■ **Source material**:
====
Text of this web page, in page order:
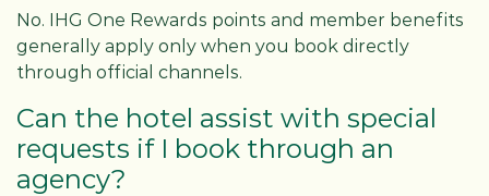
No. IHG One Rewards points and member benefits
generally apply only when you book directly
through official channels.
Can the hotel assist with special
requests if I book through an
agency?
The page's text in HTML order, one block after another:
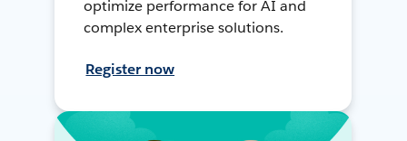
optimize performance for AI and
complex enterprise solutions.
Register now
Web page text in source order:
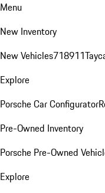
Menu
New Inventory
New Vehicles718911
Explore
Porsche Car Configurator
Pre-Owned Inventory
Porsche Pre-Owned
Explore
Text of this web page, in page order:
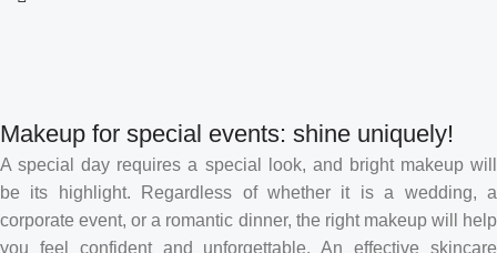
Makeup for special events: shine uniquely!
A special day requires a special look, and bright makeup will
be its highlight. Regardless of whether it is a wedding, a
corporate event, or a romantic dinner, the right makeup will help
you feel confident and unforgettable. An effective skincare
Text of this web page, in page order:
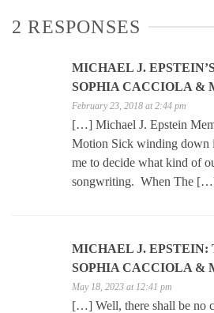
2 RESPONSES
MICHAEL J.
SOPHIA CACCIOLA &
February 23, 2018 at 2:44 pm
[…] Michael J. Epstein
Motion Sick winding down
me to decide what kind of
songwriting. When The
MICHAEL J. EPSTEIN:
SOPHIA CACCIOLA &
May 18, 2023 at 12:41 pm
[…] Well, there shall be no
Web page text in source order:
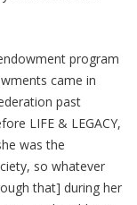
program
came in
past
LIFE & LEGACY,
was the
so whatever
that] during her
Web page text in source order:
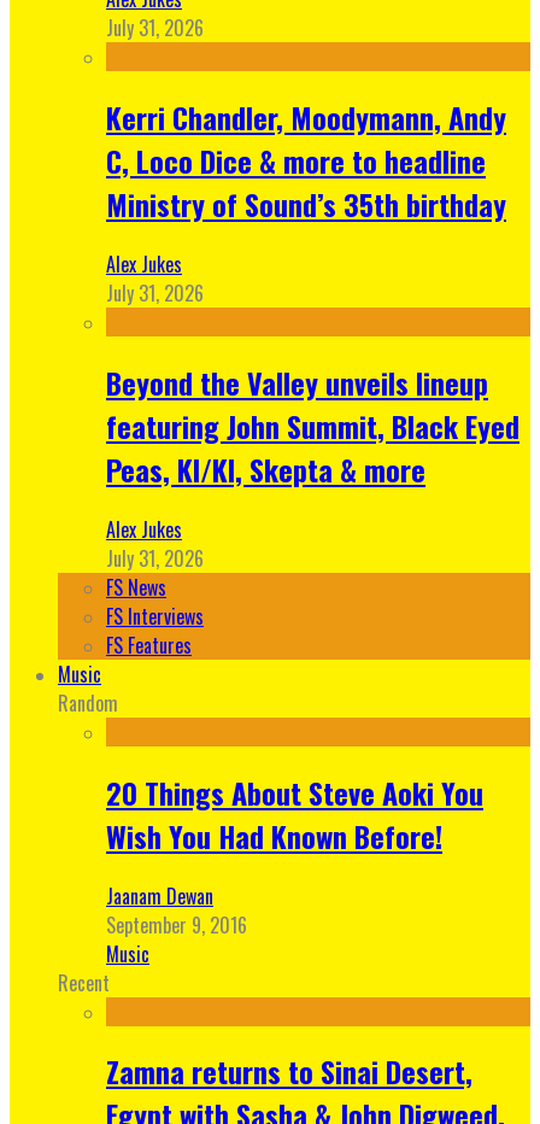
July 31, 2026
Kerri Chandler, Moodymann, Andy
C, Loco Dice & more to headline
Ministry of Sound’s 35th birthday
Alex Jukes
July 31, 2026
Beyond the Valley unveils lineup
featuring John Summit, Black Eyed
Peas, KI/KI, Skepta & more
Alex Jukes
July 31, 2026
FS News
FS Interviews
FS Features
Music
Random
20 Things About Steve Aoki You
Wish You Had Known Before!
Jaanam Dewan
September 9, 2016
Music
Recent
Zamna returns to Sinai Desert,
Egypt with Sasha & John Digweed,
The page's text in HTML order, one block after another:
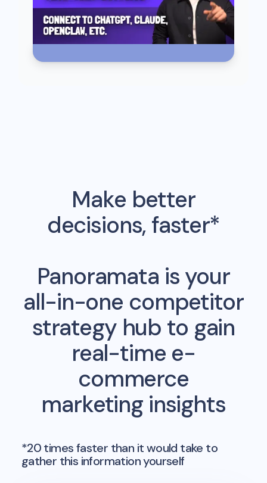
====
■ **What you have to do**:
Write the records above out again word for word, skipping each picture.

■ **Problem solution**:
Text of this web page, in page order:
No. IHG One Rewards points and member benefits
generally apply only when you book directly
through official channels.
Can the hotel assist with special
requests if I book through an
agency?
The page's text in HTML order, one block after another:
optimize performance for AI and
complex enterprise solutions.
Register now
Web page text in source order:
Menu
New Inventory
New Vehicles718911
Explore
Porsche Car Configurator
Pre-Owned Inventory
Porsche Pre-Owned
Explore
Text of this web page, in page order:
Makeup for special events: shine uniquely!
A special day requires a special look, and bright makeup will
be its highlight. Regardless of whether it is a wedding, a
corporate event, or a romantic dinner, the right makeup will help
you feel confident and unforgettable. An effective skincare
Text of this web page, in page order:
2 RESPONSES
MICHAEL J.
SOPHIA CACCIOLA &
February 23, 2018 at 2:44 pm
[…] Michael J. Epstein
Motion Sick winding down
me to decide what kind of
songwriting. When The
MICHAEL J. EPSTEIN:
SOPHIA CACCIOLA &
May 18, 2023 at 12:41 pm
[…] Well, there shall be no
Web page text in source order:
program
came in
past
LIFE & LEGACY,
was the
so whatever
that] during her
Web page text in source order:
July 31, 2026
Kerri Chandler, Moodymann, Andy
C, Loco Dice & more to headline
Ministry of Sound’s 35th birthday
Alex Jukes
July 31, 2026
Beyond the Valley unveils lineup
featuring John Summit, Black Eyed
Peas, KI/KI, Skepta & more
Alex Jukes
July 31, 2026
FS News
FS Interviews
FS Features
Music
Random
20 Things About Steve Aoki You
Wish You Had Known Before!
Jaanam Dewan
September 9, 2016
Music
Recent
Zamna returns to Sinai Desert,
Egypt with Sasha & John Digweed,
The page's text in HTML order, one block after another:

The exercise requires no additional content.